"The Dirty Jobs" - The Who
Sorry for the lack of substantive writing. The legal gig is going full tilt and the home front has been rather busy as well. I've got a couple of things in progress that I hope to get posted today.
In the meantime I found this item in Media Matters regarding Glenn Beck even more infuriating than usual. It describes Beck mocking the idea that Martin Luther King, Jr. was murdered while advancing the cause of public employee collective bargaining -- which, of course, is exactly what King was doing at the time -- trying to aid striking sanitation workers in Memphis. And there isn't anything about this that strikes me as terribly amusing.
As cited in the article:
Though deeply committed to a program of freedom for Negroes, he had love and concern for all kinds of peoples. He drew no distinction between the high and low; none between the rich and the poor. He believed especially that he was sent to champion the cause of the man farthest down.
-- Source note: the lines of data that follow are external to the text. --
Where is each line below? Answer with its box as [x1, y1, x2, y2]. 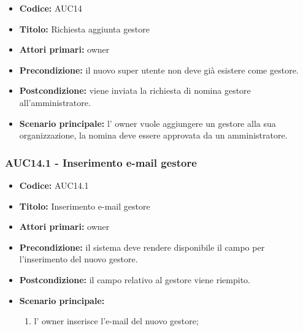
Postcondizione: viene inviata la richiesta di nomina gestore [19, 84, 251, 97]
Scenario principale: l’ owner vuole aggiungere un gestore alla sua [19, 116, 276, 129]
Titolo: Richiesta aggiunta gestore [19, 22, 150, 35]
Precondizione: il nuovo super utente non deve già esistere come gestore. [19, 63, 299, 76]
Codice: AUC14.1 [19, 178, 89, 191]
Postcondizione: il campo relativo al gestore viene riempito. [19, 273, 250, 286]
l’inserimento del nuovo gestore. [19, 253, 138, 265]
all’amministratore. [19, 96, 91, 108]
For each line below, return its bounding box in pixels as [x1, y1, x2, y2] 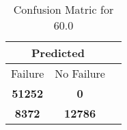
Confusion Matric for [13, 1, 114, 17]
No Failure [55, 65, 105, 81]
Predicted [31, 45, 85, 61]
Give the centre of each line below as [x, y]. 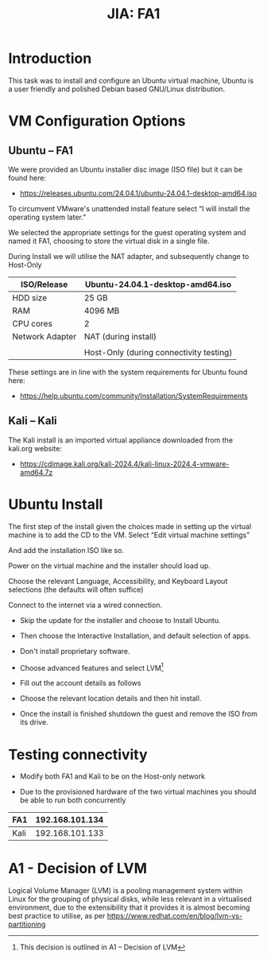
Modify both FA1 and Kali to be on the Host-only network [112, 776]
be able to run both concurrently [73, 800]
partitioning [27, 924]
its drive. [34, 722]
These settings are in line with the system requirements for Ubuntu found [128, 372]
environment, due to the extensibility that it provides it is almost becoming [129, 907]
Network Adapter [44, 336]
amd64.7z [36, 472]
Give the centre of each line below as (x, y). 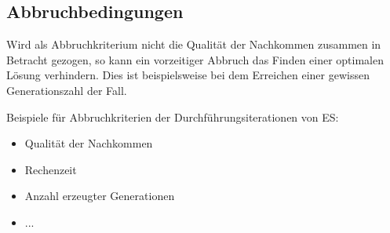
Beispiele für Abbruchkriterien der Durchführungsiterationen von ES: (173, 116)
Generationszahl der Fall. (67, 90)
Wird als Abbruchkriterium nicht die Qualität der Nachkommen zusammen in (194, 44)
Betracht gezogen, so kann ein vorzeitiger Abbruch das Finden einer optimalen (195, 59)
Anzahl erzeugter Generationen (100, 196)
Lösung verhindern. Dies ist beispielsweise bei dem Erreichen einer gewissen (188, 75)
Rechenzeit (51, 169)

He would probably say that if death had to come, I am sure there was no greater cause to die for than fighting to get a just wage for garbage collectors. [Benjamin Mays' eulogy of Martin Luther King, 4/9/68, via Bates College]
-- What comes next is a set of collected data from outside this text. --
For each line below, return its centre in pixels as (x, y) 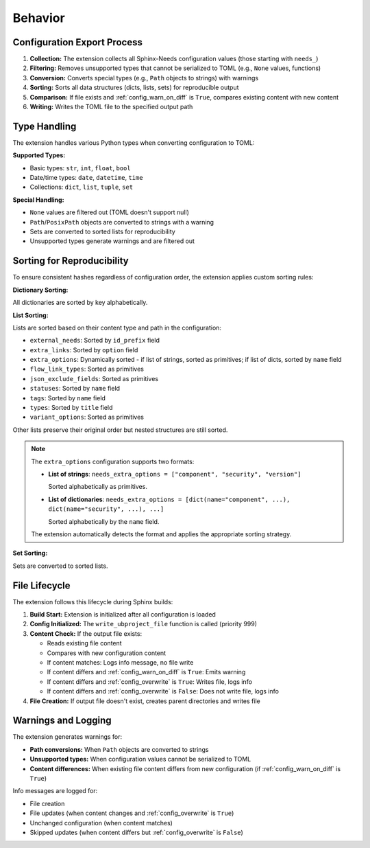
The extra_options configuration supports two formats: (113, 461)
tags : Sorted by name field (68, 398)
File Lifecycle (41, 585)
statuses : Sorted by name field (75, 389)
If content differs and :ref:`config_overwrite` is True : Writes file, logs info (150, 681)
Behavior (39, 18)
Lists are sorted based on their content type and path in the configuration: (117, 328)
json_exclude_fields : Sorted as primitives (94, 378)
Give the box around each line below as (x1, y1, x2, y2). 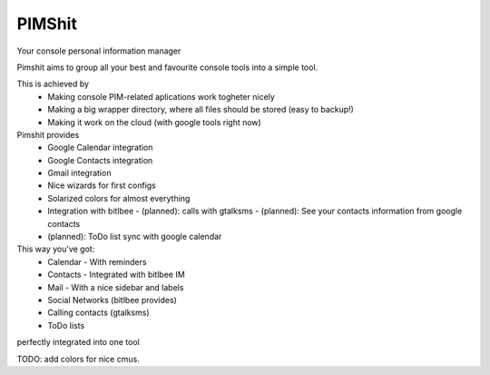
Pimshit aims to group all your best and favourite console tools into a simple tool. (16, 62, 318, 73)
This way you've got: (16, 243, 95, 254)
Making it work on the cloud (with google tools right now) (47, 116, 262, 127)
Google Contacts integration (47, 154, 153, 165)
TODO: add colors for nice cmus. (16, 353, 140, 364)
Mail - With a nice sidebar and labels (47, 281, 184, 292)
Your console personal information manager (16, 45, 181, 56)
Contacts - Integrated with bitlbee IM (47, 269, 185, 281)
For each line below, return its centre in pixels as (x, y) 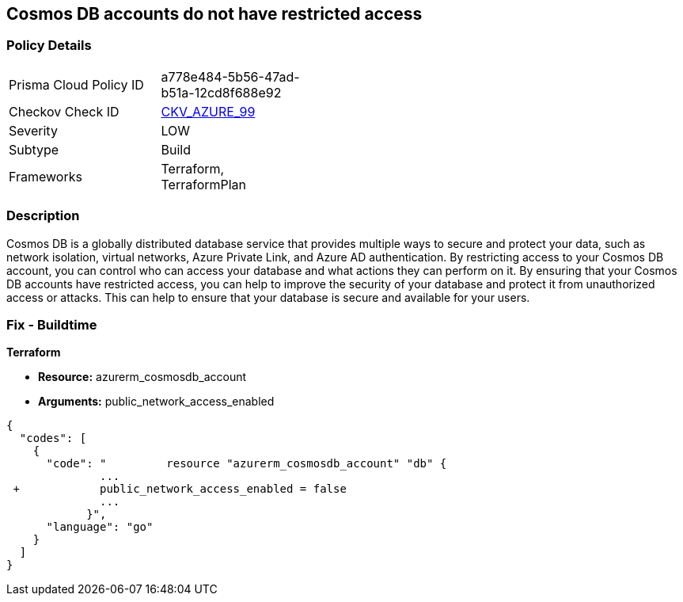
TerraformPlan (204, 184)
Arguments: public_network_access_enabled (156, 402)
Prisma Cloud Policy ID (76, 84)
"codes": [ (53, 438)
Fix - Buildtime (52, 324)
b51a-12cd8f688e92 (221, 92)
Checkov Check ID (64, 111)
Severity (33, 130)

One of the things I most object to in the ritualization of required King veneration is that they have written the man's radicalism out of the picture. MLK was very much a man of the left, a social democrat through and through, and someone who was moving ever more in this direction at the time of his death. His support for the Memphis sanitation workers and the "Poor People's Campaign," his final substantive movement work, were illustrative of his deep concern for economic as well as racial justice.
I know that violence in advancing political argments is wrong, and violence carried out in the name of MLK. would be especially wrong, and yet, if presented with the opportunity I would surely punch Glenn Beck in his smug and idiotic face. And would enjoy it.
Whose ass do you want to kick today?